= Assigned task =
I would like the lines below, from the one with "It has previously" through the one with "Definition at line 730", copied exactly and without any pictures.

= Input =
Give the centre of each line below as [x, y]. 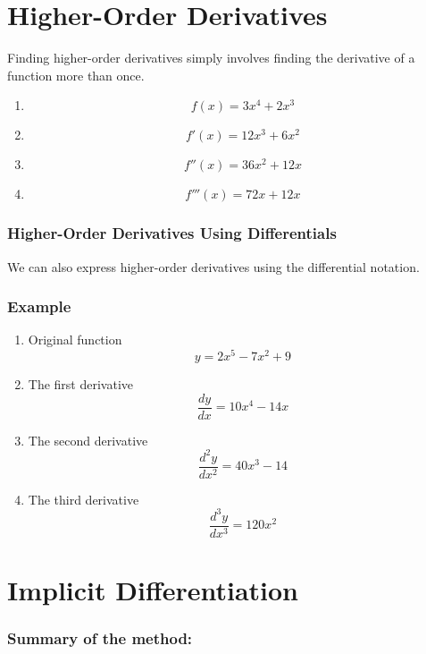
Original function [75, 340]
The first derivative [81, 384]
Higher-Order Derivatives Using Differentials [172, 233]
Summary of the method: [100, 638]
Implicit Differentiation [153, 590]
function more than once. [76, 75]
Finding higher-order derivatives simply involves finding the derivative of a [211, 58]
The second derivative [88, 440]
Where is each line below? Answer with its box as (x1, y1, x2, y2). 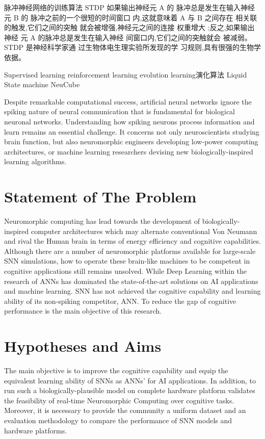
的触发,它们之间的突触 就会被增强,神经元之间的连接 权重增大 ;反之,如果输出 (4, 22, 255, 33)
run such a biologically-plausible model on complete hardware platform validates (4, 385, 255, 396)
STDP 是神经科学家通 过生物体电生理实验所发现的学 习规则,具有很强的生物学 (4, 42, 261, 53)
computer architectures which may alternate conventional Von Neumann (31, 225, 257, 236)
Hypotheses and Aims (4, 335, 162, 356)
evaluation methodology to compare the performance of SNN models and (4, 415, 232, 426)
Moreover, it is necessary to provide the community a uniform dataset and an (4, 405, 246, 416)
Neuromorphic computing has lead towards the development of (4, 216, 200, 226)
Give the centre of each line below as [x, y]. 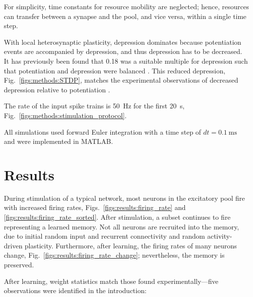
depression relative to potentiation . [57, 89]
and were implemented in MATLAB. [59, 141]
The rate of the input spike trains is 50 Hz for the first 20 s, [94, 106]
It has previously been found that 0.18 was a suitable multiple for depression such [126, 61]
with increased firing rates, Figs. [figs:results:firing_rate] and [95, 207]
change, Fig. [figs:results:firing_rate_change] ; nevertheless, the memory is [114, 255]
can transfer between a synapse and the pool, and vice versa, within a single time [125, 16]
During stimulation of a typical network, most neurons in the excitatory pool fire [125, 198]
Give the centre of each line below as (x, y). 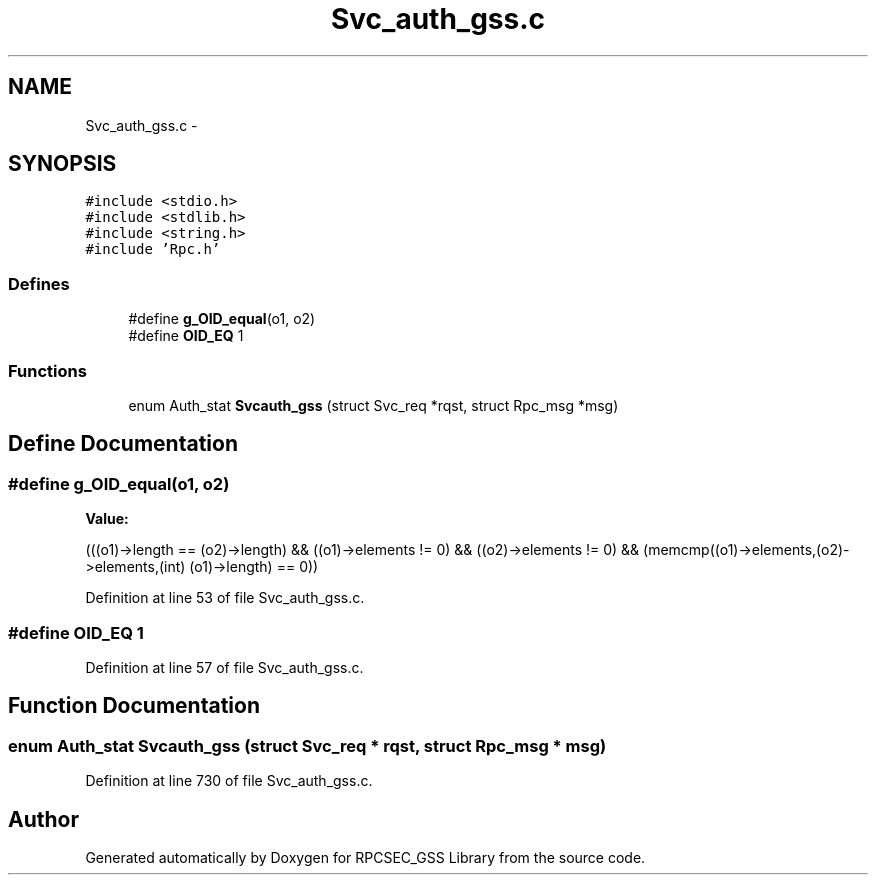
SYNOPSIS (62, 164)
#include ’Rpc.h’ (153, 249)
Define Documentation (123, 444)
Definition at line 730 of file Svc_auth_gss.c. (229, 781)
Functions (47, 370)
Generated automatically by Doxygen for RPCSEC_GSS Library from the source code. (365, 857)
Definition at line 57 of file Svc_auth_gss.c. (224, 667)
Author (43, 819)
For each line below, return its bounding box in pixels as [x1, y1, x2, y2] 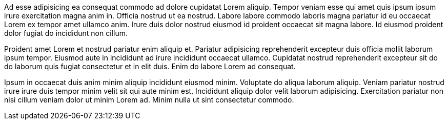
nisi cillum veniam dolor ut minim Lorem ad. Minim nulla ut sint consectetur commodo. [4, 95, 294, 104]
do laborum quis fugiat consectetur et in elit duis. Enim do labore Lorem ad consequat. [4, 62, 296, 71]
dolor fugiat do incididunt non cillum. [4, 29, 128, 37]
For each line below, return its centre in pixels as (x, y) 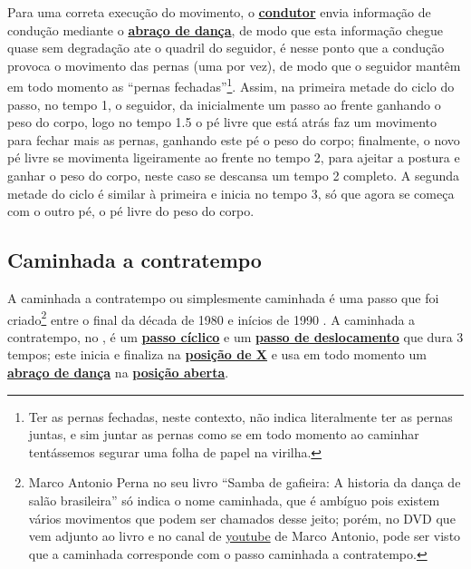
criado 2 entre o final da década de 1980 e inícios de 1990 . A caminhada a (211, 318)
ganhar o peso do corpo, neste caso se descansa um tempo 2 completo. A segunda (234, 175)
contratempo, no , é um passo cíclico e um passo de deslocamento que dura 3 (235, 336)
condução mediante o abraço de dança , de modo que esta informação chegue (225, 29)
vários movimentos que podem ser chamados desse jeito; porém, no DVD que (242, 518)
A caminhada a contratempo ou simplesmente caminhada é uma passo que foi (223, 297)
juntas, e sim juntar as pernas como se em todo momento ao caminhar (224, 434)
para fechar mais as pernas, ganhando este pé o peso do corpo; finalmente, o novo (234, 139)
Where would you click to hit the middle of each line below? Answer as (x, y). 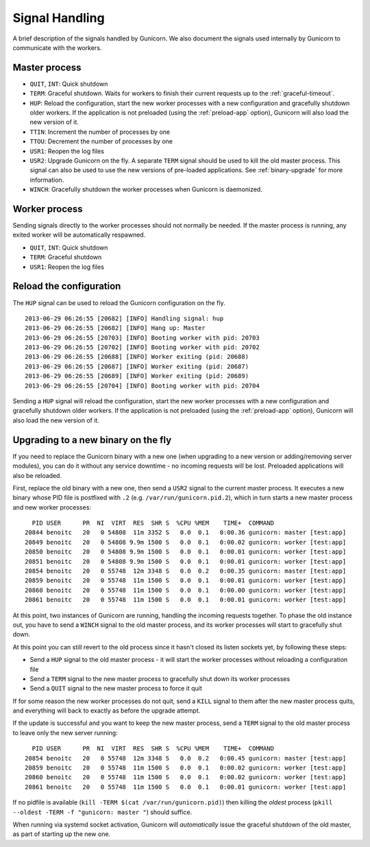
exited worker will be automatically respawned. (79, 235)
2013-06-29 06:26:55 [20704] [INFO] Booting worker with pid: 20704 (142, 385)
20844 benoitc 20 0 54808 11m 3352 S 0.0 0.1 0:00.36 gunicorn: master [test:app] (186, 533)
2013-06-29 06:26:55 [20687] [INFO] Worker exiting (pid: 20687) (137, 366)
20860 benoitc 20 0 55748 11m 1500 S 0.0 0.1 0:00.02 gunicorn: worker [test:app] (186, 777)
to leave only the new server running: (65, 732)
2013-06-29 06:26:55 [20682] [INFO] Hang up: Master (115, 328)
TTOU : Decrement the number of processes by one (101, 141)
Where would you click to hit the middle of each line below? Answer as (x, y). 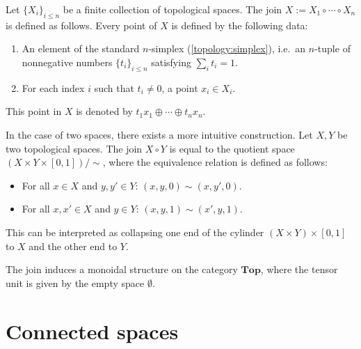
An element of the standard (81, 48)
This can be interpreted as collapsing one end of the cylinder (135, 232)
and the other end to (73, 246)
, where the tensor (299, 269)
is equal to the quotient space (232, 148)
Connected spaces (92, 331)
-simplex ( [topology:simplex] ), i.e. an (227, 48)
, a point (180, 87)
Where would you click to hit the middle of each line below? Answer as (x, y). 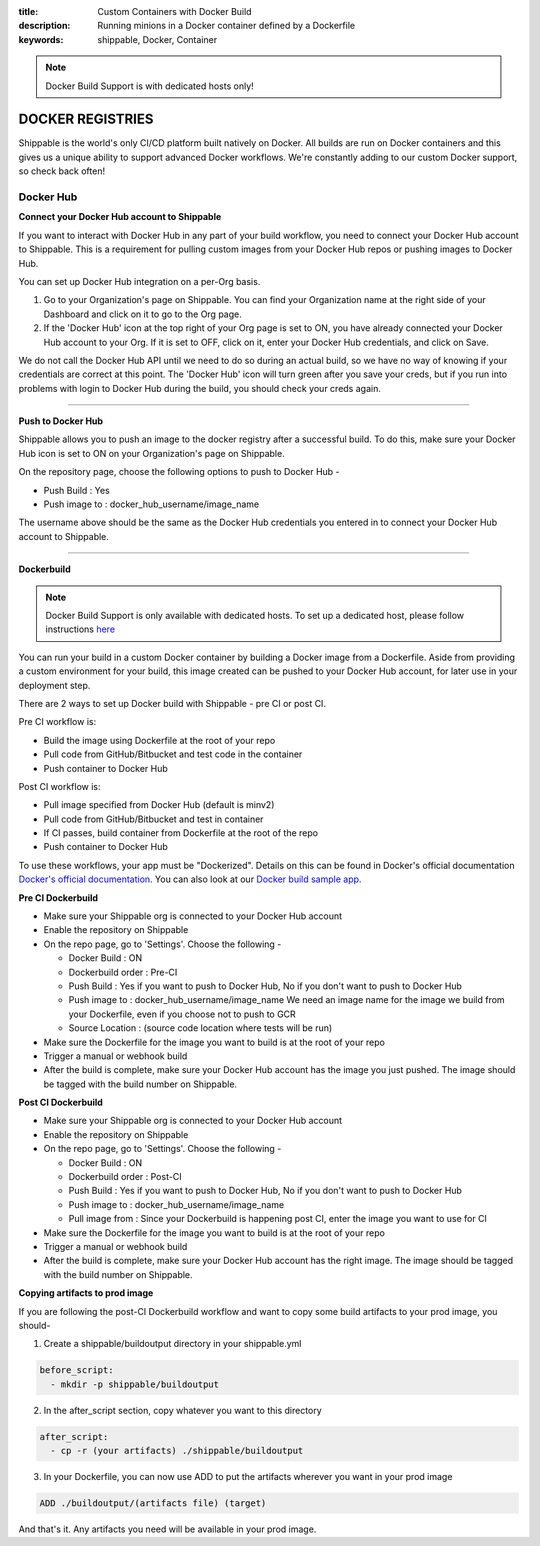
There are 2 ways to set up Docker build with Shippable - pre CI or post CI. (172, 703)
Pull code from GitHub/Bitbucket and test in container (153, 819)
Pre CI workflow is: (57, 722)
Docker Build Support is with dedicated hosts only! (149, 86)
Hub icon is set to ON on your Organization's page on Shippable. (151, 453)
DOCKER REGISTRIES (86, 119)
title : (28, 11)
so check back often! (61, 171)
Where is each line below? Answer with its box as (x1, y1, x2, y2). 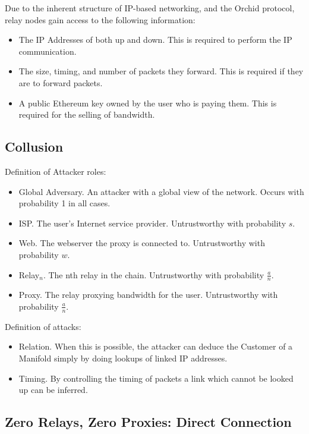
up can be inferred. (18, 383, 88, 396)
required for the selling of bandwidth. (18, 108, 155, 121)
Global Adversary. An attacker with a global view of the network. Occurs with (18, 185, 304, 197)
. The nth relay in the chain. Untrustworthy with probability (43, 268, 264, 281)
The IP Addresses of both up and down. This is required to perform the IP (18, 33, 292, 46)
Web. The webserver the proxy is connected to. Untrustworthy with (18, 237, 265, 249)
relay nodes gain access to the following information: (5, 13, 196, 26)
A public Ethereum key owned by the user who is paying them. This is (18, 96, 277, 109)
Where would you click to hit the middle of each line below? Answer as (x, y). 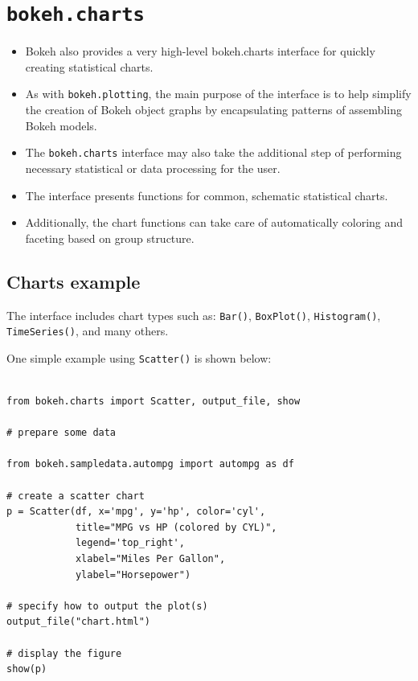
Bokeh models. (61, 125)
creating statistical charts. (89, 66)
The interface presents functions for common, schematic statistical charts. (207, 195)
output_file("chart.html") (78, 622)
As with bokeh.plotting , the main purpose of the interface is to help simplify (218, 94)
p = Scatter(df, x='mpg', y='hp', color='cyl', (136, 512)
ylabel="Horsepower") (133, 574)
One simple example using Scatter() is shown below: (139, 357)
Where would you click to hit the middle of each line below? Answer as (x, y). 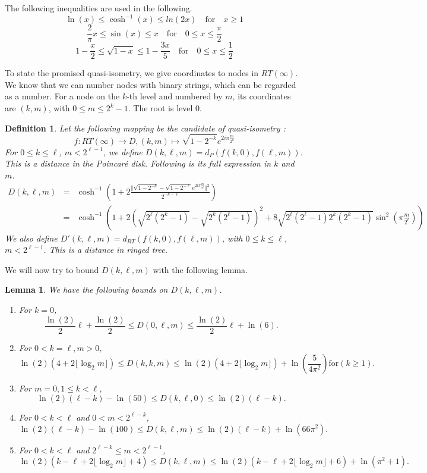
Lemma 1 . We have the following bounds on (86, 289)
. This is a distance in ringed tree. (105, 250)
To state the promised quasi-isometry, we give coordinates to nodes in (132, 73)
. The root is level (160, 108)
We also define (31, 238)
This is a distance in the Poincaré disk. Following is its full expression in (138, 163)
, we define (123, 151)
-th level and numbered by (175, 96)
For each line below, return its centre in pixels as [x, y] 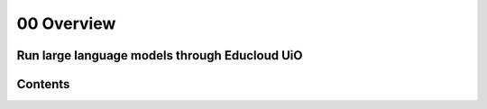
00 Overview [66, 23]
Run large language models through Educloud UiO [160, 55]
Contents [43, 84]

= Output for this exercise =
It has previously been found that 0.18 was a suitable multiple for depression such [126, 61]
with increased firing rates, Figs. [figs:results:firing_rate] and [95, 207]
change, Fig. [figs:results:firing_rate_change] ; nevertheless, the memory is [114, 255]
can transfer between a synapse and the pool, and vice versa, within a single time [125, 16]
During stimulation of a typical network, most neurons in the excitatory pool fire [125, 198]
Give the centre of each line below as (x, y). 
SYNOPSIS (62, 164)
#include ’Rpc.h’ (153, 249)
Define Documentation (123, 444)
Definition at line 730 of file Svc_auth_gss.c. (229, 781)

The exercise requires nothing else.